自営業の経理担当者必見!従業員の年末調整、書類の疑問を徹底解説

この記事では、自営業で経理を担当されている方が、従業員を初めて雇用した際に直面する年末調整に関する疑問を解決します。特に、源泉徴収票の取り扱い、源泉徴収簿への記載方法、そして還付金の処理といった具体的な事務処理について、わかりやすく解説します。初めての経験で不安を感じている方も、この記事を読めば、スムーズに年末調整を進められるようになるでしょう。

それでは、具体的なQ&Aを見ていきましょう。

自営業で経理を担当しています。

初めて従業員を雇い、書類等の細かい事務処理が分かりません。

① 中途採用者から前職の源泉徴収票を元に年末調整を行いましたが、その源泉徴収票はどうすればいいでしょうか?

② その際の源泉徴収簿への記載は必要ですか? 自社が支払った分の記載は済ませてありますが、前職の分をどうすればいいですか? 右側の「年末調整」の欄への記入は分かりますが、左側の「給料・手当等」の欄が分かりません。

初歩的な質問ですが宜しくお願いします。

補足

②の補足です。

従業員に還付を1月に行う場合、「本年中に還付する金額」と「翌年において還付する金額」のどちらの記入になりますか?

伏せてお願いしますm(_ _)m

Q1:中途採用者の源泉徴収票、保管と取り扱い

中途採用者から受け取った前職の源泉徴収票は、年末調整を行う上で非常に重要な書類です。この書類は、従業員の1月から入社までの給与や社会保険料控除などの情報を把握するために必要となります。正しく保管し、適切に取り扱うことが、年末調整を正確に行うために不可欠です。

1. 源泉徴収票の保管方法

源泉徴収票は、他の給与関連書類と同様に、厳重に保管する必要があります。以下の点に注意して保管しましょう。

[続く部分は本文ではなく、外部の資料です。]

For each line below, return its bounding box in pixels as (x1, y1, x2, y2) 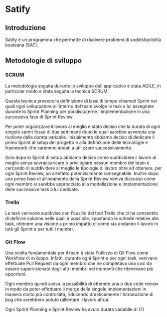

  • 保管場所:他の給与明細、賃金台帳、年末調整関連書類などと一緒に保管します。施錠できるキャビネットや金庫などが望ましいです。
  • 保管期間:税法上、源泉徴収票を含む給与関係の書類は、原則として7年間保管する必要があります。これは、税務署の税務調査に対応するためです。
  • 整理方法:従業員ごとにファイルを作成し、そこに源泉徴収票を綴じるなど、整理しやすい方法で保管します。

2. 源泉徴収票の取り扱い

源泉徴収票は、年末調整の計算に使用するだけでなく、税務署への提出が必要な書類でもあります。以下の点に注意して取り扱いましょう。

  • 年末調整への利用:源泉徴収票に記載されている「支払金額」や「社会保険料控除額」などの情報を、年末調整の計算に利用します。
  • 税務署への提出:従業員の給与所得の金額によっては、税務署に「給与所得の源泉徴収票等の法定調書合計表」を提出する必要があります。この際、源泉徴収票の情報を基に作成します。
  • 個人情報保護:源泉徴収票には、従業員の個人情報が記載されています。紛失や情報漏洩がないように、厳重に管理しましょう。

3. 源泉徴収票の紛失・未提出の場合の対応

もし従業員が源泉徴収票を紛失した場合や、前職の会社から源泉徴収票が発行されない場合は、以下の対応が必要です。

  • 従業員への対応:従業員には、前職の会社に源泉徴収票の再発行を依頼してもらいます。
  • 会社側の対応:従業員が源泉徴収票を入手できない場合、前職の給与明細や、給与振込の記録などから、給与所得や社会保険料控除額を推測して年末調整を行うことも可能です。ただし、正確な情報に基づかない場合、税務署から指摘を受けるリスクがあるため、可能な限り源泉徴収票を入手するように努めましょう。

Q2:源泉徴収簿への記載方法

源泉徴収簿は、従業員の給与や税金の情報を記録するための重要な帳票です。特に、中途採用者の場合、前職の給与情報と自社の給与情報を合わせて記載する必要があります。ここでは、源泉徴収簿への具体的な記載方法について解説します。

1. 源泉徴収簿の基本

源泉徴収簿は、各従業員ごとに作成し、1年間の給与や税金の情報を記録します。記載項目は多岐にわたりますが、主なものは以下の通りです。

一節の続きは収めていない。